# Lesser known Handel choruses



## Handel (Apr 18, 2007)

We all know the Hallelujah choruses. But ouside the world of _Messiah_ and maybe _Zadok the Priest_, what is your favourite Handel chorus?

I have a few one (let say my top 5)

-"Serve the Lord with greatness" - Utrecht Jubilate
-"Sing Ye To The Lord" - Israel in Egypt
-"He gave them hailstones for rain" - Israel in Egypt
-"Tu es Sacerdos" - Dixit Dominus
-"Praise the Lord with harp and tongue" - Solomon

And surely a lot more.


----------



## BuddhaBandit (Dec 31, 2007)

Although I'm not the biggest Handel fan, I've always liked the "Envy, Eldest Born of Hell" chorus from _Saul_, which also includes the wonderful and fairly famous "Dead March".


----------



## Handel (Apr 18, 2007)

It's a good one indeed.
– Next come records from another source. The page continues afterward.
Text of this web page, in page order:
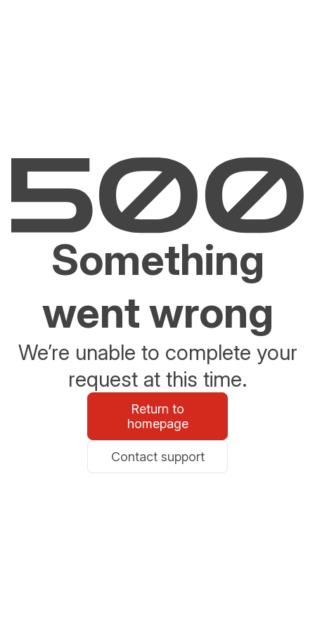
Something
went wrong
We’re unable to complete your
request at this time.
Return to
homepage
Contact support
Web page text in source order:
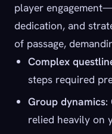
player
dedication, and
of passage,
Complex
steps required
Group dynamics:
relied heavily on
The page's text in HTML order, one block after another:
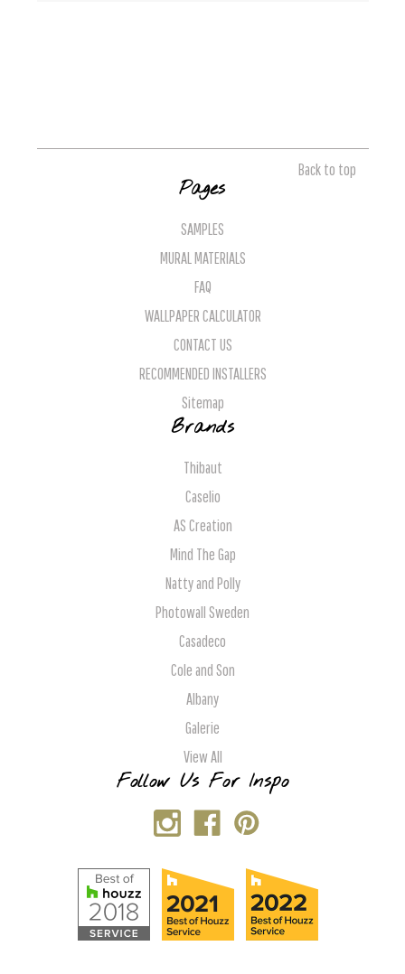
Back to top
Pages
SAMPLES
MURAL MATERIALS
FAQ
WALLPAPER CALCULATOR
CONTACT US
RECOMMENDED INSTALLERS
Sitemap
Brands
Thibaut
Caselio
AS Creation
Mind The Gap
Natty and Polly
Photowall Sweden
Casadeco
Cole and Son
Albany
Galerie
View All
Follow Us For Inspo
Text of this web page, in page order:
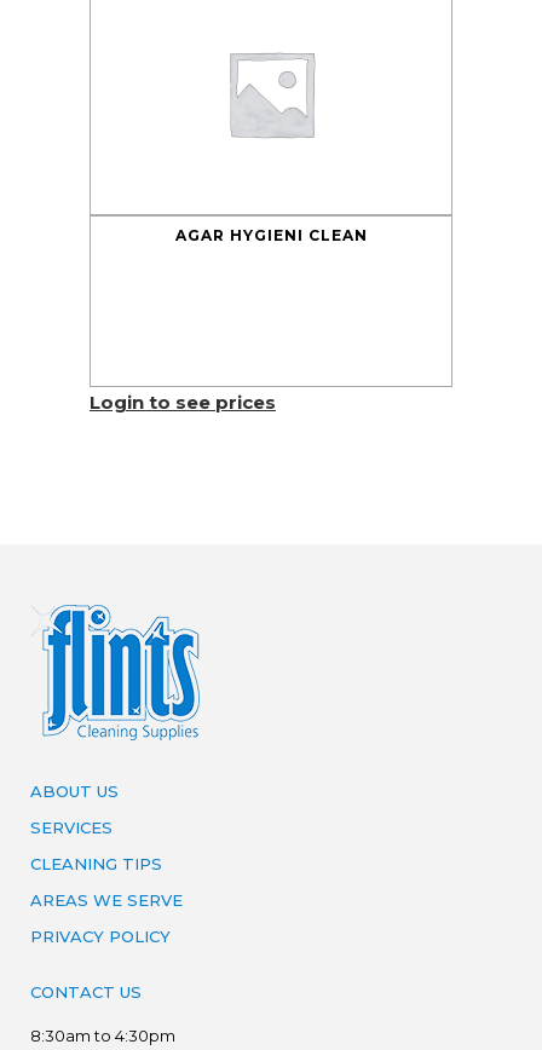
AGAR HYGIENI CLEAN
Login to see prices
ABOUT US
SERVICES
CLEANING TIPS
AREAS WE SERVE
PRIVACY POLICY
CONTACT US
8:30am to 4:30pm
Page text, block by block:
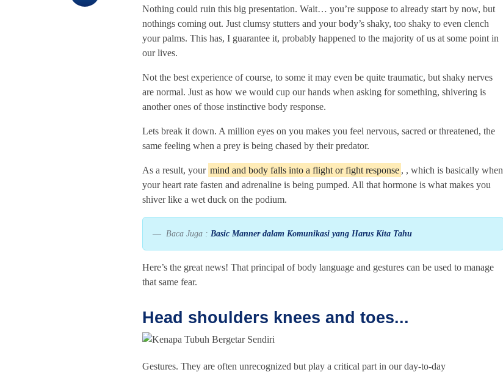
Nothing could ruin this big presentation. Wait… you’re suppose to already start by now, but
nothings coming out. Just clumsy stutters and your body’s shaky, too shaky to even clench
your palms. This has, I guarantee it, probably happened to the majority of us at some point in
our lives.
Not the best experience of course, to some it may even be quite traumatic, but shaky nerves
are normal. Just as how we would cup our hands when asking for something, shivering is
another ones of those instinctive body response.
Lets break it down. A million eyes on you makes you feel nervous, sacred or threatened, the
same feeling when a prey is being chased by their predator.
As a result, your mind and body falls into a flight or fight response , , which is basically when
your heart rate fasten and adrenaline is being pumped. All that hormone is what makes you
shiver like a wet duck on the podium.
Baca Juga : Basic Manner dalam Komunikasi yang Harus Kita Tahu
Here’s the great news! That principal of body language and gestures can be used to manage
that same fear.
Head shoulders knees and toes...
Gestures. They are often unrecognized but play a critical part in our day-to-day
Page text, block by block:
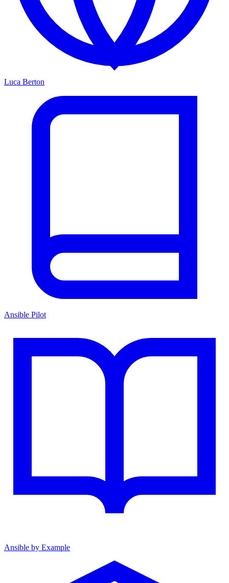
Luca Berton
Ansible Pilot
Ansible by Example
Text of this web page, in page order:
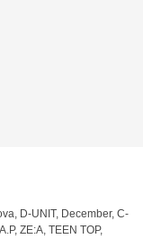
D-UNIT, December, C-
ZE:A, TEEN TOP,
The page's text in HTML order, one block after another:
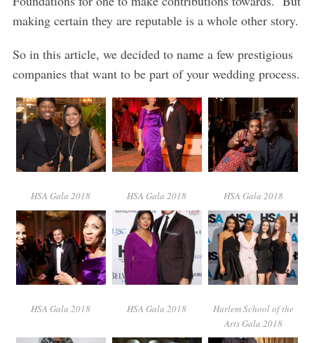
making certain they are reputable is a whole other story.
So in this article, we decided to name a few prestigious
companies that want to be part of your wedding process.
HSA Gala 2018 HSA Gala 2018 HSA Gala 2018
HSA Gala 2018 HSA Gala 2018
Harlem School of the
Arts Gala 2018

Good rhythm.


----------



## Morigan (Oct 16, 2006)

The fugal part of the closing chorus from Dixit Dominus is awesome.

"Et in saecula saeculorum, amen".

Actually, the whole _Gloria Patri_ is great.


----------



## Handel (Apr 18, 2007)

Morigan said:


> The fugal part of the closing chorus from Dixit Dominus is awesome.
> 
> "Et in saecula saeculorum, amen".
> 
> Actually, the whole _Gloria Patri_ is great.


I agree too.


----------



## Gladiator (Dec 4, 2007)

Handel said:


> We all know the Hallelujah choruses. But ouside the world of _Messiah_ and maybe _Zadok the Priest_, what is your favourite Handel chorus?
> 
> I have a few one (let say my top 5)
> 
> ...


I've always loved these. I don't listen often, but after I do not hear it for a while, I listen to it and it opens up so many different dimentions, for me, it's always like listening anew. You must be in a certain frame of mind for Handel..


----------



## fox_druid (Feb 12, 2007)

I'm currently listening to Handel's oratorios (Samson, Joshua, etc)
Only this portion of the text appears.